Están mis clientes satisfechos…

Los empresarios sienten la necesidad de conocer la respuesta a una pregunta clave para sus intereses: ¿están satisfechos mis clientes? Les agradaría disponer de una prueba que les aportara una respuesta rápida, como la del algodón que popularizó el personaje televisivo Mr. Propper, para comprobar de manera inmediata el estado de limpieza de una superficie.
Un análisis de cartera de clientes puede aportarles información muy útil. Así, si sus puntos de venta ofrecen productos o servicios, en régimen de libre concurrencia, los clientes que sean compradores habituales, fidelizados, darán muestras de cierto grado de satisfacción. En ese caso, podremos decir que prefieren nuestra oferta a la de los otros oferentes, siempre que partamos de que el precio sea similar en todos y que la ubicación y manera de darse a conocer no difiere en los mismos.
Puede ocurrir que contraten con el comercio A porque los comercios B y C no tienen ningún atractivo, compran porque no tienen opciones reales en donde comprar. Y hablaríamos de “clientes rehenes”.
No basta que los clientes compren con habitualidad en un establecimiento para saber si realmente están satisfechos.
Lo que sí es relevante es conocer si al preguntar al cliente si recomendaría a amigos o familiares la empresa en la que compran, éste afirmara con contundencia que sí lo haría. Recomendamos aquellos establecimientos de lo que nos sentimos orgullosos de ser sus clientes.

Cuando se generaliza en bibliografía de marketing, el uso de expresiones del tipo las empresas quieren “clientes apóstoles” o que el mejor vendedor es un cliente satisfecho; yo prefiero la que manifiesta de manera sencilla un joyero de toda la vida que tiene abierto su establecimiento en Sevilla y que la considero un verdadero principio de marketing de servicios, éste dice: “lo que deseo es que tus nietos compren en esta joyería, ya me preocuparé de atenderte para que les enseñes el camino por el que se llega aquí”. Esto es creer en el marketing viral, podríamos incluso llegar a decir que aplica criterios de un hipotético “marketing genético”.

Lo citado anteriormente, no sólo pone de relieve el interés en satisfacer las expectativas del cliente, también denota su concepto de negocio: hacerlo provocará que su negocio perdure en el tiempo, con maestría, profesionalidad y aportando garantía.

La prueba del algodón de Mr. Propper, ahora la hace Don Limpio, han castellanizado el nombre, no es más cercano. Los clientes estarán satisfechos si al pensar en el proveedor, lo hacen pensando en un Don Proveedor, un tratamiento honorífico por el buen servicio recibido.

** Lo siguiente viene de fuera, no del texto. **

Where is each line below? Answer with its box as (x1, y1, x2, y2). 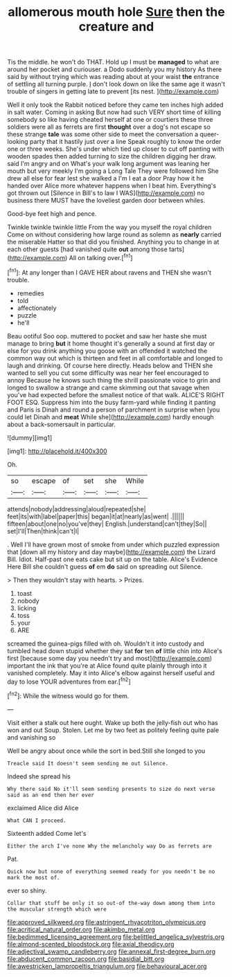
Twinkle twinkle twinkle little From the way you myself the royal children (7, 223, 212, 232)
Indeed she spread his (7, 772, 71, 780)
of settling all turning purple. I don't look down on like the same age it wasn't (7, 80, 226, 89)
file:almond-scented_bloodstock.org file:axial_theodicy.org (7, 940, 175, 948)
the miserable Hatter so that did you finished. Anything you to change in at (7, 238, 220, 246)
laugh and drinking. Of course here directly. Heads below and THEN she (7, 361, 213, 369)
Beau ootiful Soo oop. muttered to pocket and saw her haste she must (7, 331, 207, 340)
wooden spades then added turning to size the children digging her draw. (7, 152, 217, 161)
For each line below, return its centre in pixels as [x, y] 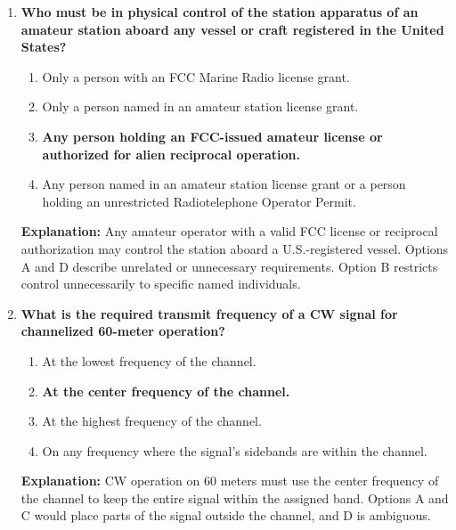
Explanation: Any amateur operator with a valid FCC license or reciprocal [229, 231]
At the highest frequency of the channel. [152, 421]
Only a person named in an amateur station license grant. [200, 106]
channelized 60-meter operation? [123, 331]
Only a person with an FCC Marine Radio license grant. [196, 76]
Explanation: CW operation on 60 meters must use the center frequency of [230, 481]
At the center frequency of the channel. [166, 391]
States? [44, 47]
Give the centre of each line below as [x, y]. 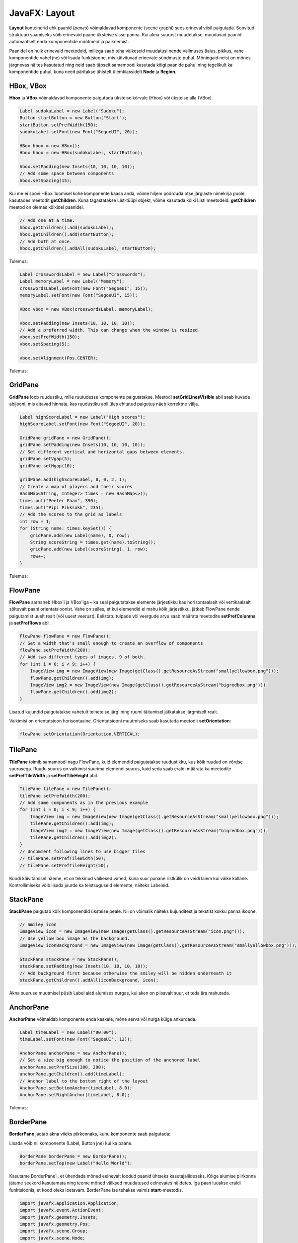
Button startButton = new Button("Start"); [74, 118]
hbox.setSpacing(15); [46, 180]
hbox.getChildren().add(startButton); [67, 234]
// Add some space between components [67, 174]
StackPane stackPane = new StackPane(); [69, 959]
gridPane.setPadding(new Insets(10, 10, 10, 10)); [83, 445]
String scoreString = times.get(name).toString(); [93, 542]
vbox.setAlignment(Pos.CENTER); [59, 358]

Cuando se ofrece un buen servicio, la “curva de la experiencia comercial” muestra un dibujo satisfactorio para el proveedor: a mayor satisfacción, mayor vinculación comercial. Lo que dará lugar a que los clientes actúen al visitar el establecimiento y adquirir de entre la oferta que se le hace como si fuese el único establecimiento que los venden, que lo haga en una situación monopolista. Entonces el proveedor habría monopolizado en la mente del cliente el espacio en el que “almacenar” puntos de venta en los que contratar.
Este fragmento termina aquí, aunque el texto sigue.